WHAT IS EXPECTED: From the entries below, please gather each line containing the string "will".

LISTED RECORDS:
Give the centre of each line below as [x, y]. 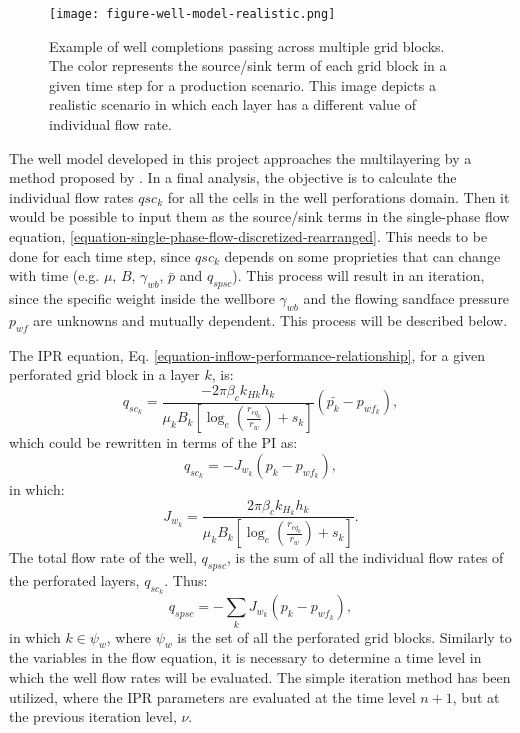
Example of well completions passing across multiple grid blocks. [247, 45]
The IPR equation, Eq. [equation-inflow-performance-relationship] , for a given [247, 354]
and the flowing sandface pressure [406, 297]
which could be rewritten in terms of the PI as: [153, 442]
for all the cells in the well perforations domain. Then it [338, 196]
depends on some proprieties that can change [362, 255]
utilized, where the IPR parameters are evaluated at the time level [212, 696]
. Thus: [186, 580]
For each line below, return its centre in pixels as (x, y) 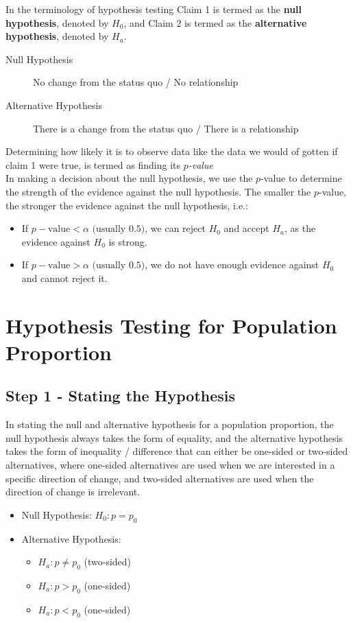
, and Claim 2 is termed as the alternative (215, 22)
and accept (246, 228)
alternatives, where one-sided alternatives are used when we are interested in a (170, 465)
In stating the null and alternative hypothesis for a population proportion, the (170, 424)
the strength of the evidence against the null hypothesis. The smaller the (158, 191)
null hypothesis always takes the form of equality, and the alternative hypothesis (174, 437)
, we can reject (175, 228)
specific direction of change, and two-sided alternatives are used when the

--

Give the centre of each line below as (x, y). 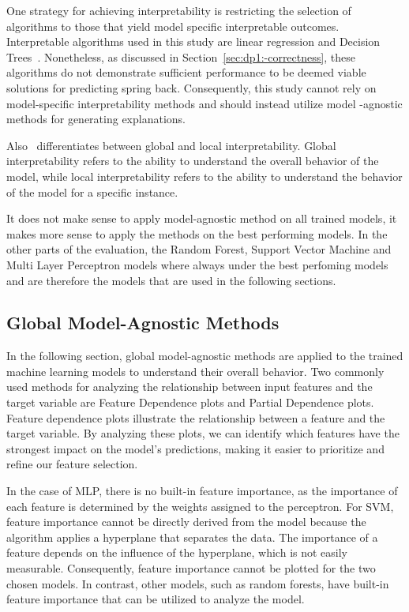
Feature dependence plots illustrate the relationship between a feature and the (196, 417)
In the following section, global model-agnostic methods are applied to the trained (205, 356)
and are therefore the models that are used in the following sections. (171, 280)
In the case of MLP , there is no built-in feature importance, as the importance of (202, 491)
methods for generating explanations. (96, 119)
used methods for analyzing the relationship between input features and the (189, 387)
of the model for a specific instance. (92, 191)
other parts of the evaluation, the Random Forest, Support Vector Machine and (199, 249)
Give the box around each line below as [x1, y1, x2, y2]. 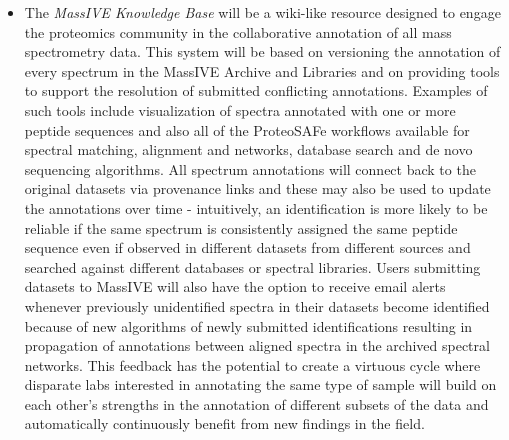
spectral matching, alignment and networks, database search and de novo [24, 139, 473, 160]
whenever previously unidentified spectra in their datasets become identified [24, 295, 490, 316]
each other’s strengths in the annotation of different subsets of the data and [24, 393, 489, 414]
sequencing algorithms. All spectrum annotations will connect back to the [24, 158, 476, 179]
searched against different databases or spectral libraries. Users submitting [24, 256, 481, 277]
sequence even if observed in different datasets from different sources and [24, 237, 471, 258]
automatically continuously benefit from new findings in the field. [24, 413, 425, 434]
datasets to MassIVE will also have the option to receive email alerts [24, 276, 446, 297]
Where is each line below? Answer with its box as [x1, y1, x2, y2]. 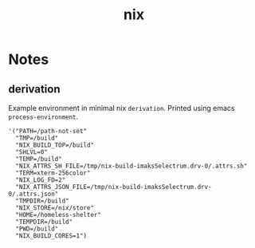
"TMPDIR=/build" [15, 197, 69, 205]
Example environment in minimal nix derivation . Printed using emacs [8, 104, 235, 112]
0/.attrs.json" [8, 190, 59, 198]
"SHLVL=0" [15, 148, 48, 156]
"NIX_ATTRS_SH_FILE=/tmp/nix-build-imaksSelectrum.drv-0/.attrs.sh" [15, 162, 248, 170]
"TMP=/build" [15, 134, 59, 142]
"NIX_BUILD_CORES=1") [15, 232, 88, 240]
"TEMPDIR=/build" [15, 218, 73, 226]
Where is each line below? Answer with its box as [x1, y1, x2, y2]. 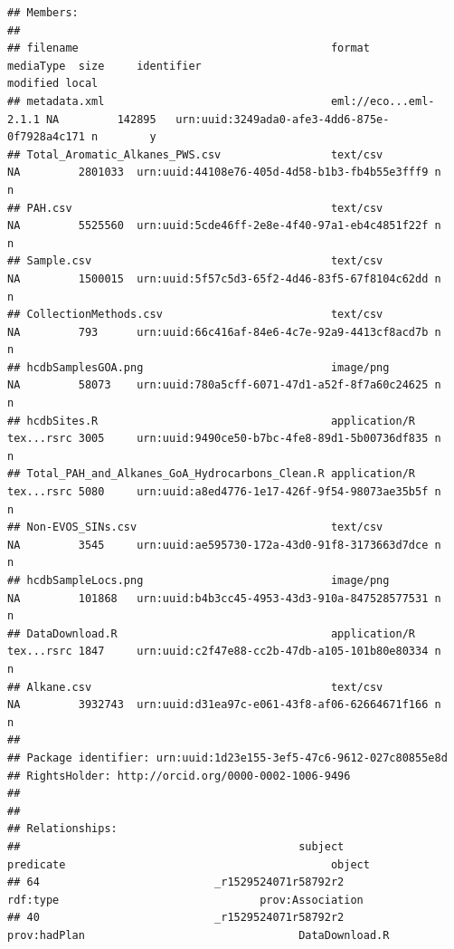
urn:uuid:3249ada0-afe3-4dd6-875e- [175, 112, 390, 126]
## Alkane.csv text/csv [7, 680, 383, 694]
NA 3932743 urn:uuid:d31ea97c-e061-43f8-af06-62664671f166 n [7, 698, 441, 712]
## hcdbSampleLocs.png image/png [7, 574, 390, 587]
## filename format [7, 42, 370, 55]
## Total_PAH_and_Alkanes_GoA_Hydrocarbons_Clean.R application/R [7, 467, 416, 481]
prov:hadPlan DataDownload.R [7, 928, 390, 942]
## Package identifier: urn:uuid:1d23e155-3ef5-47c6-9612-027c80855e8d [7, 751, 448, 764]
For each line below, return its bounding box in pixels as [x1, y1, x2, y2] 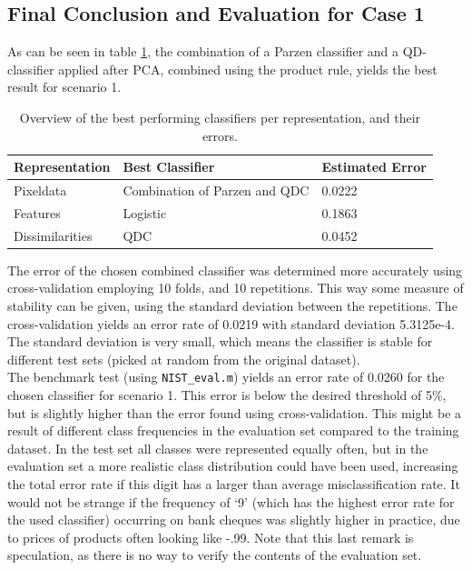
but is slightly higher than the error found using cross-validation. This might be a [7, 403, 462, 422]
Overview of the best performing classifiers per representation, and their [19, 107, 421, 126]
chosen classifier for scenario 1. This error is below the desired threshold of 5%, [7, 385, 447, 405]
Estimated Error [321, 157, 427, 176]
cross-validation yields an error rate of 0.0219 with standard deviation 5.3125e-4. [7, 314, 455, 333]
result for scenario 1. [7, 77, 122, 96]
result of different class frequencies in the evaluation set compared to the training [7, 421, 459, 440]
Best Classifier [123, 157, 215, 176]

OUTPUT OF THE EXERCISE:
sequencing algorithms. All spectrum annotations will connect back to the [24, 158, 476, 179]
datasets to MassIVE will also have the option to receive email alerts [24, 276, 446, 297]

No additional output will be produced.